The disclosure of ‘non-conviction information’ for the purposes of employment screening has been claimed to breach Article 8. Below, we consider the response of the UK courts.

The case of R(X), that we first met in Chapter  3, was the first real challenge to the police disclosure of non-conviction information. X argued that the disclosure of allegations by the West Midlands Police was unlawful under the European Convention on Human Rights Article 8 and procedurally unfair. In the High Court, the judge found in X’s favour and quashed the Chief Constable’s disclosure decision. The judge held that the Chief Constable’s duty to act fairly included an obligation to permit X to make representations in relation to the proposed disclosure. The right to make representations was accepted as a basic aspect of procedural fairness in public law (R(X) v Chief Constable of the West Midlands Police [2004] EWHC 61 (Admin)).

The Chief Constable, in turn, appealed the decision and the judgement was reversed. The Court of Appeal did not accept any of X’s arguments. Lord Woolf CJ declared that the information disclosed was such that ‘a reasonable employer in this field would want to know’ and that X was, in effect, ‘seeking to prevent that information being available’ (R(X) v Chief Constable of the West Midlands Police [2005] 1 WLR: para. 65).

Lord Woolf CJ declared baldly that ‘there is no presumption against disclosure’ in the Police Act; indeed, the court felt that the Police Act created a position which would, if anything, be more in favour of disclosure than against. The only question left to answer was as to when a soft disclosure should be made. When weighing a balance between the right of the applicant to privacy and this ‘pressing social need’, the court strongly believed that the latter outweighed the former by an immeasurable degree. The scope of the balancing exercise was set out by Mr Justice Wall: ‘It is not enough for the decision maker simply to say that he has carried out a balancing exercise. He has to identify the factors he has weighed and explain why he has given weight to some and not others.’

The Appeal Court has further ruled that the Police Act 1997 and the Rehabilitation of Offenders Act 1974 (Exceptions) Order 1975 were both incompatible with Article 8 of the ECHR (the right of privacy) in that it provided for the disclosure to employers of all spent convictions and cautions on a blanket basis, as well as allowing them to ask about and take into account such convictions and cautions (R (T & others) v Chief Constable of Greater Manchester Police, Home Office and Ministry of Justice [2013] EWCA Civ 25). The Supreme Court later agreed that Article 8 was incompatible with the law and made the same ruling as the Court of Appeal (R (on the application of T and Another) v Secretary of State for the Home Department and Another [2014] UKSC 35).
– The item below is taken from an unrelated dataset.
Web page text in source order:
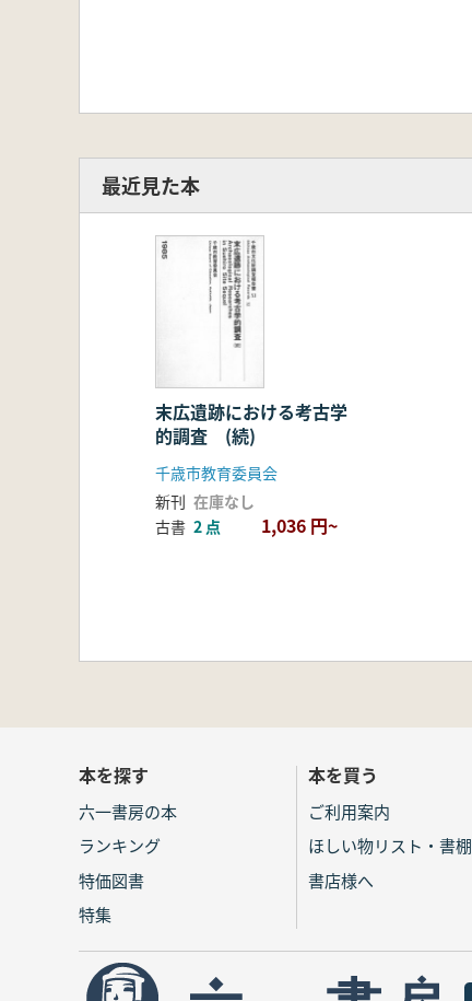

In February 2018, the High Court went a step further in ruling unlawful the disclosure of multiple convictions in (R (on an application of (1) QSA (2) Fiona Broadfoot (3) ARB) v (1) Secretary of State for the Home Department and (2) Secretary of State for Justice [2018] EWHC 407 (Admin)). Three women who had in the past worked as prostitutes successfully challenged the police’s decision to disclose their multiple old convictions relating to soliciting on the basis that disclosure was a disproportionate infringement of their Article 8 right. The court acknowledged that being victims of the most unfortunate circumstances had led to their offending behaviour. Could this pave the way to a renewed sympathetic approach taken by the courts when considering the proportionality of disclosure by taking into account the unfortunate underlying circumstances of historical offending behaviour such as drug dependency, abusive childhood or a psychiatric condition? Again in the instance of the disclosure of ‘non-conviction information’, the applicant has the disadvantage of not being able to demonstrate his or her rehabilitation from offending behaviour.

This requires an assessment of the impact of disclosure and whether or not it is compatible with Article 8 the right to privacy. In the words of the Statutory Disclosure Guidance:

This means that the decision is no more than necessary to achieve the legitimate aim and that it strikes a fair balance between the rights of the applicant and the rights of those the disclosure is intended to protect. (Home Office 2015: para. 22)

The individual about whom ‘non-conviction information’ is held faces the prospect of extensive encroachment into their right to respect for private and family life, their home and correspondence under Article 8 of the European Convention on Human Rights and in certain circumstances, more so than persons with convictions, depending on the nature of the offence that the intelligence relates to. This applies not just within the context of employment prospects but in entitlement to welfare benefits if he or she is unemployed and seeking work.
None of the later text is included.